#### [Data for this exercise]
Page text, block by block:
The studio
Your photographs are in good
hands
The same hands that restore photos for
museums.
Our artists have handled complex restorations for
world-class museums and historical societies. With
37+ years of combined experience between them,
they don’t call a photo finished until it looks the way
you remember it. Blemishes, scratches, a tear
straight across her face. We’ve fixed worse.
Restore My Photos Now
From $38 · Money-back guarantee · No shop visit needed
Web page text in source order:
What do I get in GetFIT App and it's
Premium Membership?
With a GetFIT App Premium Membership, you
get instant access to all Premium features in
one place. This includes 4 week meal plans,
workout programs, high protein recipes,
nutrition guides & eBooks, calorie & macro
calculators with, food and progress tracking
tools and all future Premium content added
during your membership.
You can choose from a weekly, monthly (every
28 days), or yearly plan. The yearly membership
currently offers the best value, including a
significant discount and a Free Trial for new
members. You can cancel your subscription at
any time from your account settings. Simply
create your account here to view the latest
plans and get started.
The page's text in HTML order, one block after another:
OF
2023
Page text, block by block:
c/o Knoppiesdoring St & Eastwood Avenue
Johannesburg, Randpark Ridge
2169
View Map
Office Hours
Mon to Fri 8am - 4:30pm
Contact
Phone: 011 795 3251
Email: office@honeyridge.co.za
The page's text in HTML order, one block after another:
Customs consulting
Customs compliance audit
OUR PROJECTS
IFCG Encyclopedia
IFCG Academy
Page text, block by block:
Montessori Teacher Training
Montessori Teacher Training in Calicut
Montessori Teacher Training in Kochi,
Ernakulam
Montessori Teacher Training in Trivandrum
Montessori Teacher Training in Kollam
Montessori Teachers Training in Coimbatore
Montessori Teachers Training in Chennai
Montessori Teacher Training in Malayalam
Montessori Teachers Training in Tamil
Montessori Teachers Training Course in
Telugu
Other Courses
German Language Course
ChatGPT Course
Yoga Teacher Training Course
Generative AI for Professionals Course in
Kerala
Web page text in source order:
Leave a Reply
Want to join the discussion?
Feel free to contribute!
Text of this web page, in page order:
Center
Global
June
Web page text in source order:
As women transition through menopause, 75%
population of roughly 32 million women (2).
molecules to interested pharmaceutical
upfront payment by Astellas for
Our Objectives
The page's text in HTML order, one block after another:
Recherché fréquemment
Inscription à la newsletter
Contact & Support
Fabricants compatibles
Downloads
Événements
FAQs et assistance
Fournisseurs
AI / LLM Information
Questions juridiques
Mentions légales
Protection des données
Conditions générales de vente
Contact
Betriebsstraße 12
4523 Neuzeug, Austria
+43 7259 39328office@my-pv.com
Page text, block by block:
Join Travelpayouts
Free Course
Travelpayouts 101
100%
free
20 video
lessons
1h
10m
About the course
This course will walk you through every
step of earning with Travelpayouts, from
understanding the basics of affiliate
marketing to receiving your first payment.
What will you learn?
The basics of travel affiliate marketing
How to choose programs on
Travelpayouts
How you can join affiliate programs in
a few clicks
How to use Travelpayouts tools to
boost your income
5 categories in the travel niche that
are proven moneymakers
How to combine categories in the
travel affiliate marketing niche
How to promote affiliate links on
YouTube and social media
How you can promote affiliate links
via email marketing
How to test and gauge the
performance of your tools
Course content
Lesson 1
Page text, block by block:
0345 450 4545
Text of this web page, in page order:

#### [Exercise objective]
When you answer, return each line of the material exactly as it was written.

#### [Output for this task]
Page text, block by block:
The studio
Your photographs are in good
hands
The same hands that restore photos for
museums.
Our artists have handled complex restorations for
world-class museums and historical societies. With
37+ years of combined experience between them,
they don’t call a photo finished until it looks the way
you remember it. Blemishes, scratches, a tear
straight across her face. We’ve fixed worse.
Restore My Photos Now
From $38 · Money-back guarantee · No shop visit needed
Web page text in source order:
What do I get in GetFIT App and it's
Premium Membership?
With a GetFIT App Premium Membership, you
get instant access to all Premium features in
one place. This includes 4 week meal plans,
workout programs, high protein recipes,
nutrition guides & eBooks, calorie & macro
calculators with, food and progress tracking
tools and all future Premium content added
during your membership.
You can choose from a weekly, monthly (every
28 days), or yearly plan. The yearly membership
currently offers the best value, including a
significant discount and a Free Trial for new
members. You can cancel your subscription at
any time from your account settings. Simply
create your account here to view the latest
plans and get started.
The page's text in HTML order, one block after another:
OF
2023
Page text, block by block:
c/o Knoppiesdoring St & Eastwood Avenue
Johannesburg, Randpark Ridge
2169
View Map
Office Hours
Mon to Fri 8am - 4:30pm
Contact
Phone: 011 795 3251
Email: office@honeyridge.co.za
The page's text in HTML order, one block after another:
Customs consulting
Customs compliance audit
OUR PROJECTS
IFCG Encyclopedia
IFCG Academy
Page text, block by block:
Montessori Teacher Training
Montessori Teacher Training in Calicut
Montessori Teacher Training in Kochi,
Ernakulam
Montessori Teacher Training in Trivandrum
Montessori Teacher Training in Kollam
Montessori Teachers Training in Coimbatore
Montessori Teachers Training in Chennai
Montessori Teacher Training in Malayalam
Montessori Teachers Training in Tamil
Montessori Teachers Training Course in
Telugu
Other Courses
German Language Course
ChatGPT Course
Yoga Teacher Training Course
Generative AI for Professionals Course in
Kerala
Web page text in source order:
Leave a Reply
Want to join the discussion?
Feel free to contribute!
Text of this web page, in page order:
Center
Global
June
Web page text in source order:
As women transition through menopause, 75%
population of roughly 32 million women (2).
molecules to interested pharmaceutical
upfront payment by Astellas for
Our Objectives
The page's text in HTML order, one block after another:
Recherché fréquemment
Inscription à la newsletter
Contact & Support
Fabricants compatibles
Downloads
Événements
FAQs et assistance
Fournisseurs
AI / LLM Information
Questions juridiques
Mentions légales
Protection des données
Conditions générales de vente
Contact
Betriebsstraße 12
4523 Neuzeug, Austria
+43 7259 39328office@my-pv.com
Page text, block by block:
Join Travelpayouts
Free Course
Travelpayouts 101
100%
free
20 video
lessons
1h
10m
About the course
This course will walk you through every
step of earning with Travelpayouts, from
understanding the basics of affiliate
marketing to receiving your first payment.
What will you learn?
The basics of travel affiliate marketing
How to choose programs on
Travelpayouts
How you can join affiliate programs in
a few clicks
How to use Travelpayouts tools to
boost your income
5 categories in the travel niche that
are proven moneymakers
How to combine categories in the
travel affiliate marketing niche
How to promote affiliate links on
YouTube and social media
How you can promote affiliate links
via email marketing
How to test and gauge the
performance of your tools
Course content
Lesson 1
Page text, block by block:
0345 450 4545
Text of this web page, in page order:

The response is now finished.